Approach 3: Transformer-Based Temporal Model

Inspired by large language models, you can treat frame features as tokens. Use a pre-trained 2D CNN (e.g., ResNet50) to extract feature vectors per frame, then feed the sequence into a Transformer encoder. A regression head outputs the count. This is similar to how GPT-4 processes token sequences. You can also add positional encoding to represent time. This approach is flexible but requires careful tuning of sequence length and attention masks.

Evaluation and Iteration

Your model's performance will be judged on accuracy (mean absolute error) and robustness. Since the assignment values process over raw performance, document your experiments. For each iteration, note what changed (e.g., frame rate, model architecture, data augmentation) and the effect. Use plots like predicted vs actual counts. This is where your project report shines — show your thinking.

Common Pitfalls

Overcounting: Small jitter in pose keypoints may create false minima. Use temporal smoothing.
Undercounting: If pushups are too fast, you may miss frames.

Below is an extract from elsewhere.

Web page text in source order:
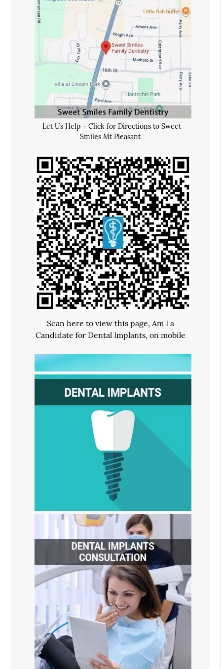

Increase frame rate.
Model overfitting: If you only train on one person, it may not generalize. Use data augmentation (flip, crop, brightness).

Using AI Tools Responsibly

You are allowed to use LLMs like Gemini to help write code. For example, you can ask: "Write a Python function to detect local minima in a 1D signal using scipy." But do not let the AI write your report. The report must reflect your understanding. Think of AI as a senior colleague who helps debug, not as an author. If you use AI, cite it (e.g., "I used Gemini to generate the initial skeleton of the data loader").

Deliverables: Code and Report

Your submission includes a PDF project report with public links to two Colab notebooks: one for training, one for inference. The training notebook must run end-to-end ("Run all") and save the model to HuggingFace. The inference notebook loads the model and evaluates on test data (which TAs will replace). Ensure your code is clean and commented. Use semantic HTML-like structure in your report: headings, lists, and code blocks.

Conclusion

Counting pushups is a microcosm of video understanding challenges. By combining pose estimation with temporal logic, or by training a 3D CNN, you'll gain hands-on experience with spatiotemporal modeling. Remember, the goal is to learn — not to achieve perfect accuracy. Document your failures as well as successes. Good luck, and may your pushup count be accurate!